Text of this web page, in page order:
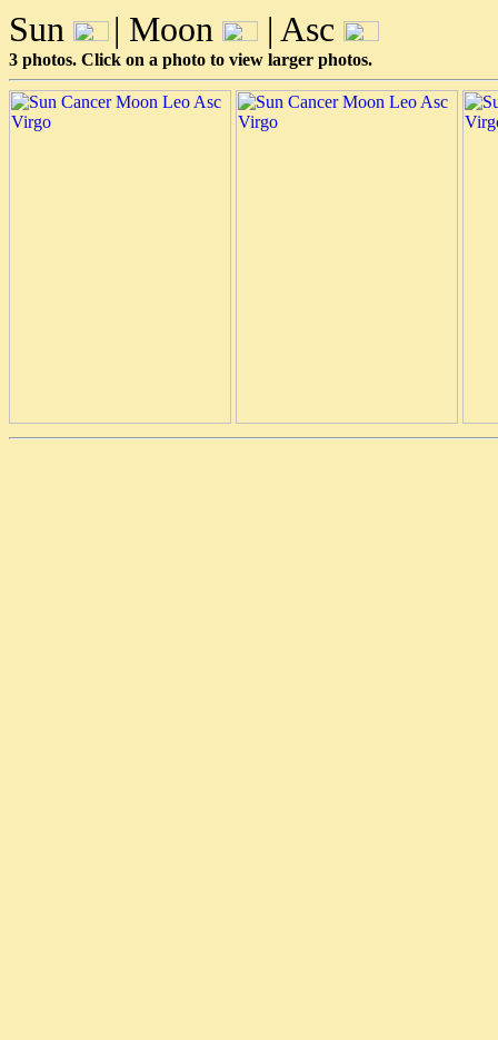
Sun | Moon | Asc
3 photos. Click on a photo to view larger photos.
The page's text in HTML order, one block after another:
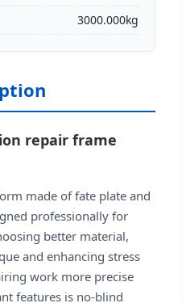
3000.000kg
repair frame
made of fate plate and
professionally for
better material,
and enhancing stress
work more precise
features is no-blind

__________________________________________________

With the pictures removed, return the listing above in its exact original wording.

Text of this web page, in page order:
Sun | Moon | Asc
3 photos. Click on a photo to view larger photos.
The page's text in HTML order, one block after another:
3000.000kg
repair frame
made of fate plate and
professionally for
better material,
and enhancing stress
work more precise
features is no-blind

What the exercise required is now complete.